Energy profile (red) for QM/MM calculation in vacuum without Mg2+ ions with the values for the energy denoted on the y1 axis. Values for distances between atoms Cyt6 03′—P (3DR7) (green) and water 1863 OH2-P (3DR7) (blue) are marked on the y2 axis

In order to verify the stability of the initial QM/MM setup we performed two additional classical MD 50 ns simulations starting with the reactant and product structures that we used for the minimum energy pathway calculations. The ions in these simulations kept the hexacoordinated structures throughout the simulations. In the case of reactant simulations none of the waters were exchanged and all 12 atoms around the two ions were identical. This means that the atom positions of reactant are in the stable and favorable positions to enter the reaction.

Conclusion

Protein Tm1631 from the organism T. maritima was predicted to be an endonuclease-like DNA binding protein, and consequently we investigated its function focusing specifically on the role of Mg2+ ions in its binding pocket. We performed a QM/MM study of Tm1631 in a complex with damaged DNA. We found that Mg2+ ions are required in the binding pocket in order that the reaction occurs. This allows us to conclude that Tm1631 is indeed an endonuclease binding protein with a reaction mechanism similar to that of other endonucleases.
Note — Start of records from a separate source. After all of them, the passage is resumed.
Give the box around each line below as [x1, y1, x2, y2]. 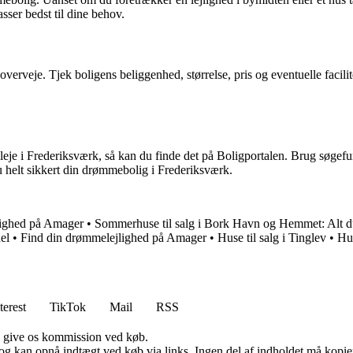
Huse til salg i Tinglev [217, 231, 326, 245]
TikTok [50, 300, 86, 314]
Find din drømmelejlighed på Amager [20, 231, 206, 245]
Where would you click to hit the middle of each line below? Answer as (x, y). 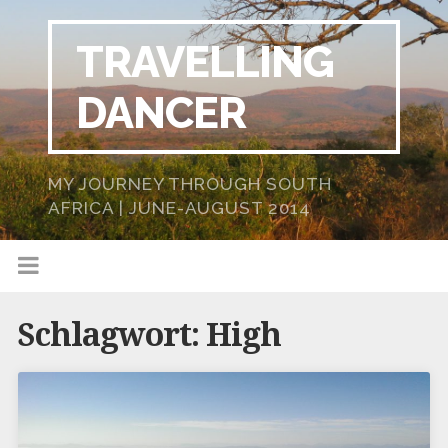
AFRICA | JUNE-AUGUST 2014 (179, 208)
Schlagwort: (111, 335)
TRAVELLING (205, 61)
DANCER (161, 112)
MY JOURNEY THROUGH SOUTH (190, 184)
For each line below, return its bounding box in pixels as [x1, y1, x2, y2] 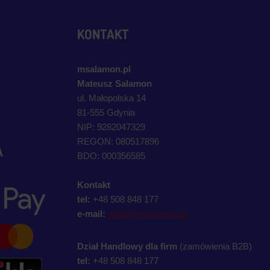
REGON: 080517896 [77, 136, 159, 146]
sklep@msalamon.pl [108, 209, 189, 219]
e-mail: [77, 209, 105, 219]
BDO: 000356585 [77, 151, 145, 161]
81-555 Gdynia [77, 107, 135, 118]
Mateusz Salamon [77, 78, 152, 89]
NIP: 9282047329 [77, 122, 145, 132]
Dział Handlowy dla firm [77, 241, 177, 251]
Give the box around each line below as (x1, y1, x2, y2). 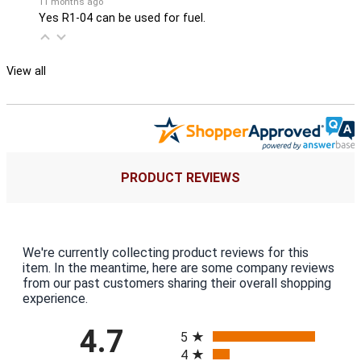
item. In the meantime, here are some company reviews (23, 259, 334, 276)
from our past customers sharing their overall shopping (23, 275, 331, 291)
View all (6, 64, 46, 78)
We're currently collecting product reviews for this (23, 244, 309, 260)
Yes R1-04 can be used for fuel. (39, 10, 205, 25)
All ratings (180, 314, 236, 330)
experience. (23, 290, 88, 306)
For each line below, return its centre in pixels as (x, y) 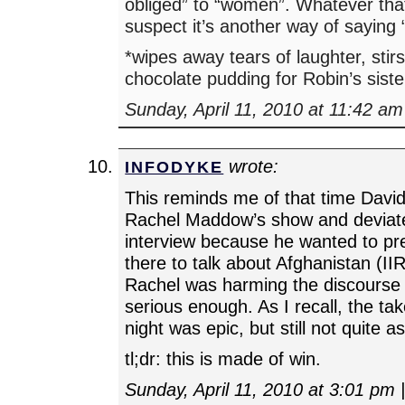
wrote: (251, 165)
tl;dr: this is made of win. (223, 358)
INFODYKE (174, 166)
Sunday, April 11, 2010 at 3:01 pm (260, 389)
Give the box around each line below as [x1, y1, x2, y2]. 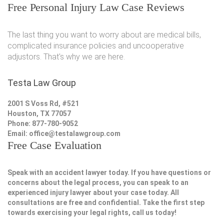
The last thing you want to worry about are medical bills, [7, 30, 201, 40]
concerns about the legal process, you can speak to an [7, 178, 188, 187]
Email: [7, 129, 29, 138]
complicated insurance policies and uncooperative [7, 41, 184, 51]
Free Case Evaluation [7, 139, 101, 152]
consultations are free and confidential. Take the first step [7, 198, 204, 207]
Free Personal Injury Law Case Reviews [7, 1, 185, 14]
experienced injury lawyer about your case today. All [7, 188, 179, 197]
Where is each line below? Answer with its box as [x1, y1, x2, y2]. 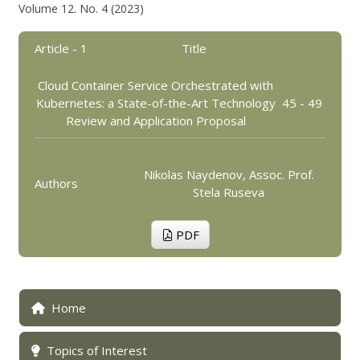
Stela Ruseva [193, 184, 265, 200]
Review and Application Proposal [65, 112, 246, 129]
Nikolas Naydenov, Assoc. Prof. [143, 166, 314, 182]
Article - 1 [35, 40, 88, 56]
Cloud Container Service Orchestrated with [38, 77, 274, 93]
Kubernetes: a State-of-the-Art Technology [35, 95, 276, 111]
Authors [35, 175, 79, 191]
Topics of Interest [47, 342, 148, 358]
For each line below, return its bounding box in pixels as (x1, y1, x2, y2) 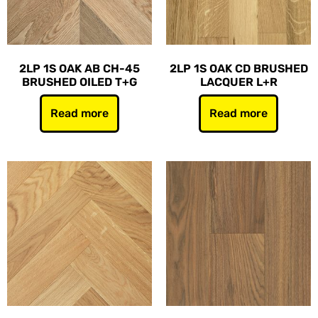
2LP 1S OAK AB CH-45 (19, 62, 140, 75)
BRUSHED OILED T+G (22, 75, 137, 89)
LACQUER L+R (199, 75, 278, 89)
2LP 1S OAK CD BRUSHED (169, 62, 308, 75)
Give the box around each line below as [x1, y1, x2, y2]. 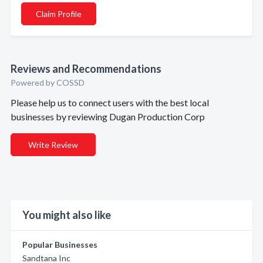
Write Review [28, 140, 78, 150]
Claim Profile [36, 9, 82, 19]
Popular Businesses [22, 240, 97, 249]
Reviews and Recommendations [11, 62, 161, 75]
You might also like [22, 208, 111, 221]
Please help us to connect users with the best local [11, 97, 209, 108]
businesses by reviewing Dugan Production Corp [11, 111, 205, 122]
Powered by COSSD [11, 77, 85, 87]
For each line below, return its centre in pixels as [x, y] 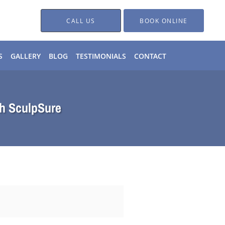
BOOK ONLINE [164, 20]
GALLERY [26, 56]
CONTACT [150, 56]
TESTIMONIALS [101, 56]
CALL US [81, 20]
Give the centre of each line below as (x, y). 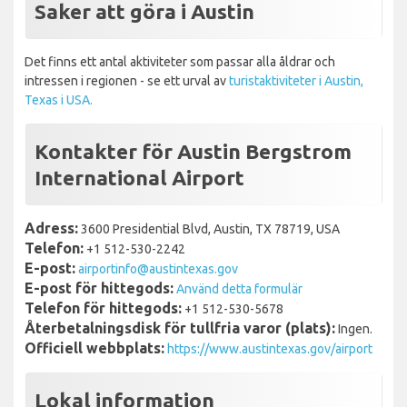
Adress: (51, 228)
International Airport (139, 177)
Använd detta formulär (239, 288)
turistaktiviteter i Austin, (296, 80)
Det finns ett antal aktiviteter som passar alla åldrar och (180, 61)
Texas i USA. (59, 99)
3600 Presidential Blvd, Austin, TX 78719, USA (209, 228)
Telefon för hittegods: (103, 308)
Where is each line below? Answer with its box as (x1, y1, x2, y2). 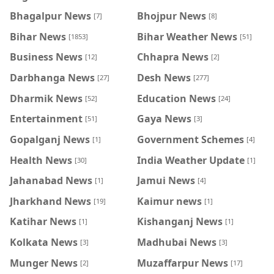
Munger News (10, 256, 78, 270)
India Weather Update (137, 153, 245, 167)
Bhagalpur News (10, 9, 91, 23)
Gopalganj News (10, 132, 90, 146)
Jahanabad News (10, 173, 92, 187)
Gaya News (137, 111, 191, 125)
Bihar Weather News (137, 29, 237, 43)
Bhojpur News (137, 9, 206, 23)
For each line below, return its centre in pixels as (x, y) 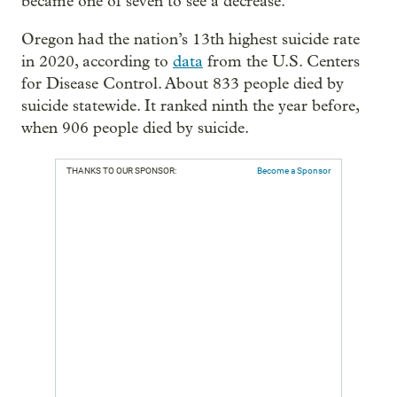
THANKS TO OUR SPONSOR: (121, 171)
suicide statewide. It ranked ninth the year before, (190, 106)
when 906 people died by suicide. (135, 128)
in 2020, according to (97, 62)
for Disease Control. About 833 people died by (183, 84)
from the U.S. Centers (281, 62)
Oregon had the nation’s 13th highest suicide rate (191, 39)
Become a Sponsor (294, 171)
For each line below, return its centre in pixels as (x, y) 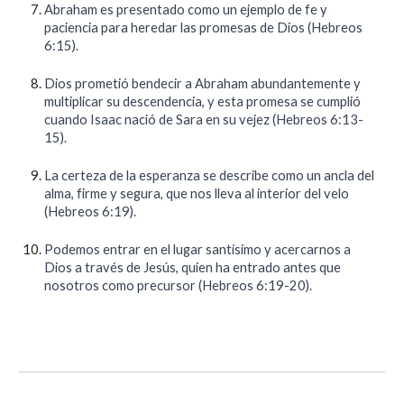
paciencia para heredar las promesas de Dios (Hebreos (204, 28)
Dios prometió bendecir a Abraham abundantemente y (203, 83)
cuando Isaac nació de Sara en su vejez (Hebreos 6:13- (204, 119)
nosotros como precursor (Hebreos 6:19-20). (179, 285)
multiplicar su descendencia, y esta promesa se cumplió (203, 101)
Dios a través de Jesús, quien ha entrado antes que (193, 267)
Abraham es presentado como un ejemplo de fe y (186, 9)
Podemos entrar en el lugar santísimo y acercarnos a (198, 249)
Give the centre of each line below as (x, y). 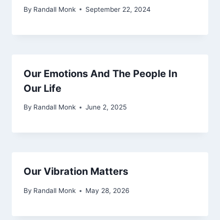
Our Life (42, 88)
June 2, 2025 (106, 107)
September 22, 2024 (118, 9)
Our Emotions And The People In (100, 73)
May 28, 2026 (108, 191)
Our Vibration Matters (76, 172)
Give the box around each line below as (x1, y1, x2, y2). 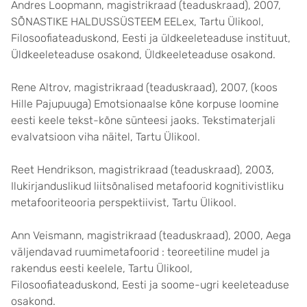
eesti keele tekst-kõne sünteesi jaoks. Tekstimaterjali (11, 114, 275, 127)
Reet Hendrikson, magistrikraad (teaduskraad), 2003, (11, 163, 274, 176)
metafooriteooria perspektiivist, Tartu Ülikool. (11, 196, 236, 209)
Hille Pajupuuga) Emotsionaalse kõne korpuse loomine (11, 97, 279, 110)
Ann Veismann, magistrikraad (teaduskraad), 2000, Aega (11, 229, 291, 242)
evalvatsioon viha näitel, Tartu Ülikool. (11, 130, 200, 143)
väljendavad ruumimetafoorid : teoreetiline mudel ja (11, 245, 270, 258)
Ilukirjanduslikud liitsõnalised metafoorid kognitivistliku (11, 180, 284, 193)
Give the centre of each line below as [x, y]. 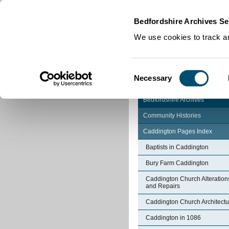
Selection [149, 84]
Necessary [153, 78]
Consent [148, 72]
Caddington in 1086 [173, 218]
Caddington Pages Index [178, 131]
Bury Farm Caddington [177, 163]
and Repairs [163, 186]
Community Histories [172, 116]
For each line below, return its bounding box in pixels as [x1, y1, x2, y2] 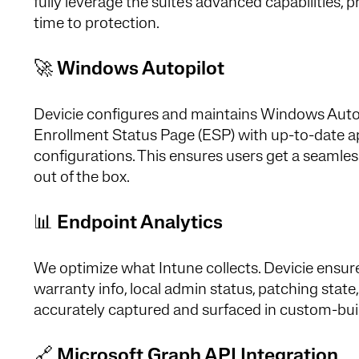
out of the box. [34, 169, 130, 186]
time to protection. [34, 15, 159, 32]
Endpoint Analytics [57, 213, 223, 233]
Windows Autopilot [57, 59, 224, 79]
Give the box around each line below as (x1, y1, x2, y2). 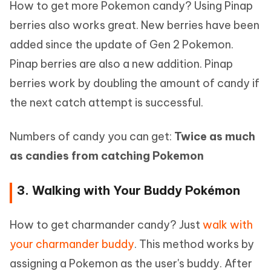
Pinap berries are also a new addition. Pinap (10, 57, 233, 71)
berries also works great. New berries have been (10, 18, 260, 32)
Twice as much (174, 129, 255, 143)
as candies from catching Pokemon (10, 149, 204, 163)
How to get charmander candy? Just (10, 218, 203, 232)
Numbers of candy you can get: (10, 129, 174, 143)
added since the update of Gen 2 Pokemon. (10, 38, 233, 51)
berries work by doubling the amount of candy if (10, 76, 260, 90)
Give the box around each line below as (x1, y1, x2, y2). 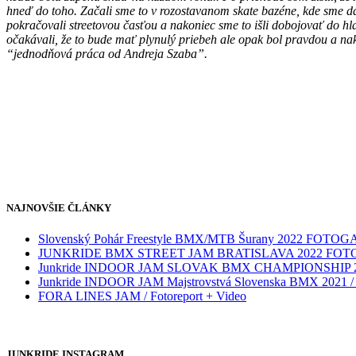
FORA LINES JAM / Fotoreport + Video (38, 288, 246, 303)
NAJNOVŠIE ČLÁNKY (6, 201, 111, 214)
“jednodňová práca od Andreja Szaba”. (6, 47, 207, 61)
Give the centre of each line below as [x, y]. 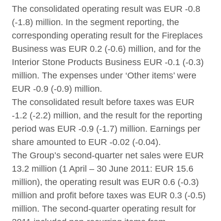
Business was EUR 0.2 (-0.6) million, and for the [106, 49]
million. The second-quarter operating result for [104, 209]
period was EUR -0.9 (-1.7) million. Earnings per [106, 129]
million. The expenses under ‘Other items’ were [104, 75]
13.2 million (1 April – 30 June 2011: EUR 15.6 [103, 169]
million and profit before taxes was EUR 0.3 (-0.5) [109, 195]
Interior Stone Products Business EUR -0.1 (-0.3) [108, 62]
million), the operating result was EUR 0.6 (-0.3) [105, 182]
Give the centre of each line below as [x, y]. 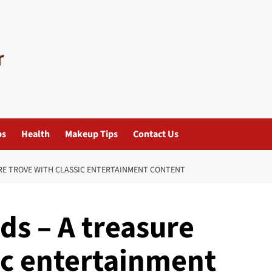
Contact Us [156, 134]
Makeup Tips [91, 134]
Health [36, 134]
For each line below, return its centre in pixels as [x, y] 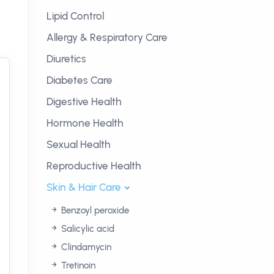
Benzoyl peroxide [94, 210]
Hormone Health [85, 123]
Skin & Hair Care [84, 187]
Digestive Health [84, 102]
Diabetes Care [80, 80]
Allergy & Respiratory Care [107, 37]
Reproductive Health [94, 166]
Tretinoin [77, 265]
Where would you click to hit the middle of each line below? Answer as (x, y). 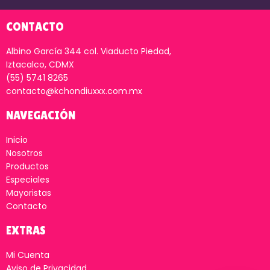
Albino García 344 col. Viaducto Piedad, (89, 52)
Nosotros (24, 153)
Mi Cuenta (28, 255)
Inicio (17, 140)
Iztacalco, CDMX (40, 65)
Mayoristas (29, 193)
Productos (27, 167)
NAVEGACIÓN (41, 115)
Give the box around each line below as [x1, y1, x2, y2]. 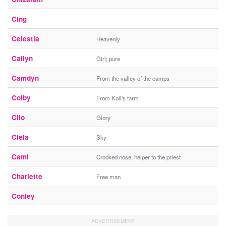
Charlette [12, 172, 42, 182]
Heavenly [96, 35, 120, 43]
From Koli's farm [96, 94, 139, 102]
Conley [12, 191, 35, 201]
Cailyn [12, 53, 33, 64]
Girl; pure [96, 54, 120, 63]
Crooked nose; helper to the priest [96, 153, 181, 161]
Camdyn [12, 73, 39, 83]
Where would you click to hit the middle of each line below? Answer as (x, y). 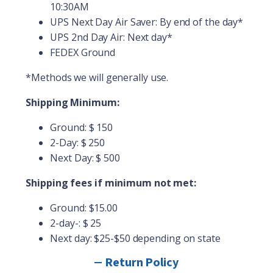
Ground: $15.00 (84, 207)
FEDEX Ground (83, 52)
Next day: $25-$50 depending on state (135, 238)
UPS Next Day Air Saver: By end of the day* (147, 22)
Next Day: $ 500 (85, 158)
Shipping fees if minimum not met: (111, 183)
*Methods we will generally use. (97, 77)
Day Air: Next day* (130, 37)
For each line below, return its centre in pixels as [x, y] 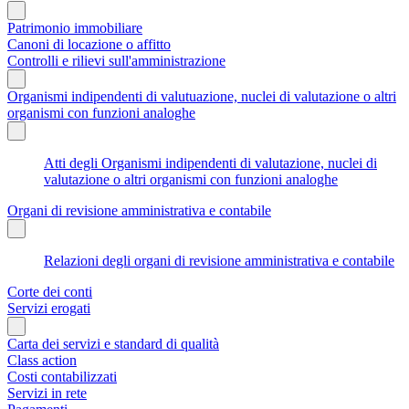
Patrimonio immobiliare [75, 27]
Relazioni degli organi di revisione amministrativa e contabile [219, 260]
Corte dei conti [50, 291]
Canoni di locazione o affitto [89, 44]
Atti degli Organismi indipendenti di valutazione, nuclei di [210, 163]
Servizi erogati [49, 308]
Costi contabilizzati [62, 376]
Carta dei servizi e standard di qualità [113, 343]
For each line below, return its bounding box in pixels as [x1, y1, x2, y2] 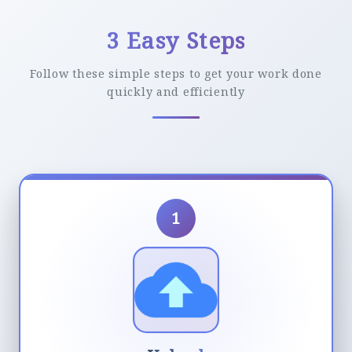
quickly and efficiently [107, 83, 245, 99]
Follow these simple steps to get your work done [30, 65, 322, 81]
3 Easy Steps [106, 24, 246, 55]
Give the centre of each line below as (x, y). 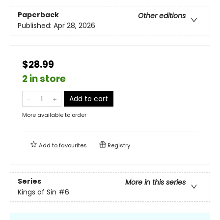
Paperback (38, 15)
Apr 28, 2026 (74, 26)
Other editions (162, 16)
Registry (118, 145)
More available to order (54, 115)
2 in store (44, 79)
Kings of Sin (37, 192)
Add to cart (89, 98)
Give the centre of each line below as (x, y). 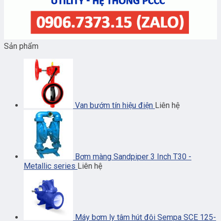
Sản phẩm (21, 46)
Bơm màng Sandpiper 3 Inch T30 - (133, 157)
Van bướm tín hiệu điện (114, 106)
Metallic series (50, 166)
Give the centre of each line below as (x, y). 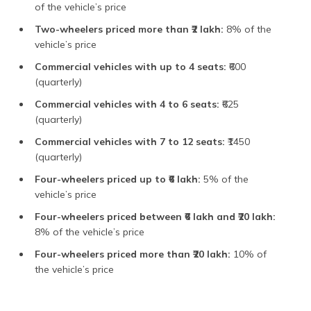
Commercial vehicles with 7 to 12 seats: (131, 142)
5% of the (226, 179)
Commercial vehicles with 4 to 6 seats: (128, 104)
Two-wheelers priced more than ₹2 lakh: (129, 29)
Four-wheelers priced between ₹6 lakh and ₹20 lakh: (155, 217)
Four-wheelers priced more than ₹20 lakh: (133, 254)
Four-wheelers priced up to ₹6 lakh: (119, 179)
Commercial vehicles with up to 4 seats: (132, 67)
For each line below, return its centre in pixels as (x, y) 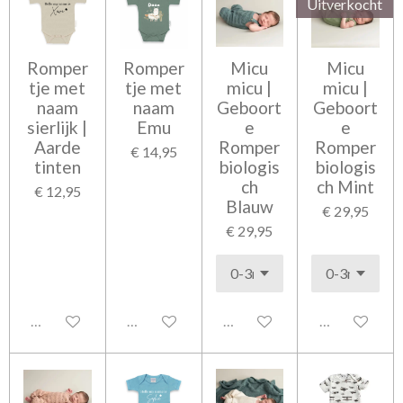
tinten (57, 167)
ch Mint (346, 187)
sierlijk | (58, 127)
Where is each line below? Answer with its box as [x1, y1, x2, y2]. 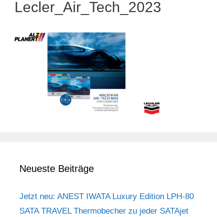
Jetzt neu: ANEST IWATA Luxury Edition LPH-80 [19, 191, 194, 201]
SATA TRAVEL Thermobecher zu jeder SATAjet [19, 206, 188, 216]
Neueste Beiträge [19, 163, 94, 174]
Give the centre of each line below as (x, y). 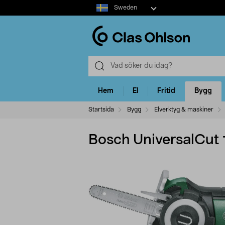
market (100, 15)
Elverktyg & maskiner (184, 109)
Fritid (166, 91)
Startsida (101, 109)
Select (98, 5)
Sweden (125, 8)
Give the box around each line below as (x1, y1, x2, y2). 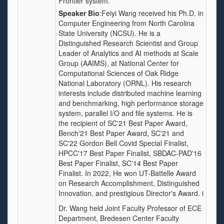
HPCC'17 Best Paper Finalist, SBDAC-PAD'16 (58, 148, 201, 158)
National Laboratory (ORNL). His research (58, 78, 191, 88)
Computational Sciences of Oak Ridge (58, 68, 178, 78)
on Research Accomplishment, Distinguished (58, 178, 199, 188)
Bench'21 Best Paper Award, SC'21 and (58, 128, 184, 138)
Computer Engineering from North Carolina (58, 18, 194, 28)
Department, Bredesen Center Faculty (58, 213, 179, 223)
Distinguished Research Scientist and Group (58, 38, 198, 48)
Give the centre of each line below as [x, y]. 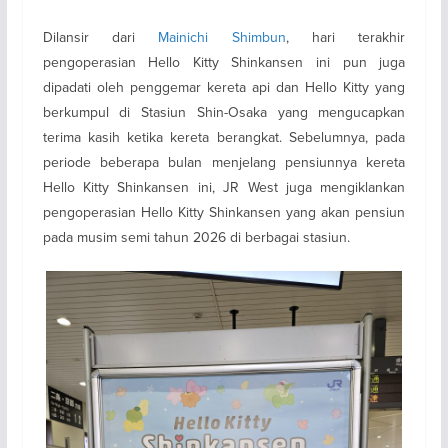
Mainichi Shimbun [222, 36]
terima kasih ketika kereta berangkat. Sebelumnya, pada [224, 136]
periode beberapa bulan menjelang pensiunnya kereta [224, 161]
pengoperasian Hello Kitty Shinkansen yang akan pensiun [224, 211]
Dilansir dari [100, 36]
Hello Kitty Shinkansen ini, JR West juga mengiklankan [224, 186]
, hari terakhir [345, 36]
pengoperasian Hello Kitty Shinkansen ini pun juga [224, 61]
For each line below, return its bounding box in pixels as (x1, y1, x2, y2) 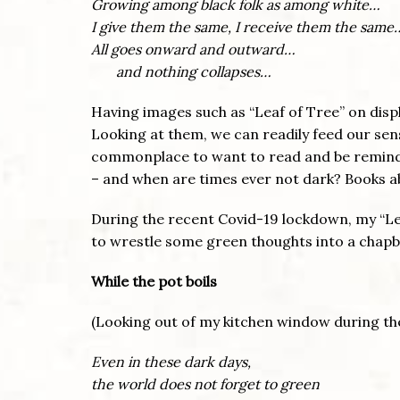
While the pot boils (91, 272, 217, 291)
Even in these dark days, (91, 353, 251, 371)
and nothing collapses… (91, 62, 271, 81)
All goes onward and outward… (91, 40, 296, 59)
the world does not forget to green (91, 375, 320, 394)
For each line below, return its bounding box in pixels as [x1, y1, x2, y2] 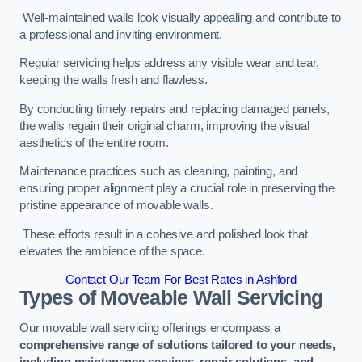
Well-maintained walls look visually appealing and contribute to [19, 11, 341, 24]
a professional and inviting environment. [19, 27, 223, 41]
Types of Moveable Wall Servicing [19, 287, 323, 309]
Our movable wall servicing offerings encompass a [19, 321, 281, 335]
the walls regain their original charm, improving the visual [19, 119, 309, 133]
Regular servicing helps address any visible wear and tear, [19, 57, 319, 70]
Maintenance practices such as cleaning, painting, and [19, 165, 298, 179]
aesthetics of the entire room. [19, 136, 172, 149]
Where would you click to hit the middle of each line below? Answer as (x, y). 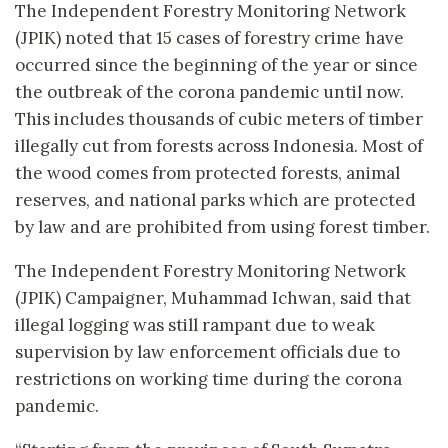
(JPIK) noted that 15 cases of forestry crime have (209, 37)
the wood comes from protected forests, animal (207, 172)
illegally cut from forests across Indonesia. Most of (219, 145)
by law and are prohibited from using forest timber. (222, 226)
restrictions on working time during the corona (208, 378)
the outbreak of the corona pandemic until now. (209, 91)
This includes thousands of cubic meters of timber (219, 118)
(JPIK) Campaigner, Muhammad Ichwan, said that (213, 297)

Some reconciliation is still needed regarding the number of metal ions, e.g. it is possible that only one ion suffices for the reaction to take place. The present paper is one of the few theoretical insights in the available literature to study a series of the reactions that play a role in the complex of the endonuclease repair process. Future work should be aimed at determination of the precise number and type of ions that are needed for the reaction to occur. Another interesting study would be to explain the formation of the hydroxide ion in connection with the protonation of Lys73 and the role of ions in such mechanisms. It would also be interesting to compare the present results with the results obtained by similar studies in different proteins (Additional file 3).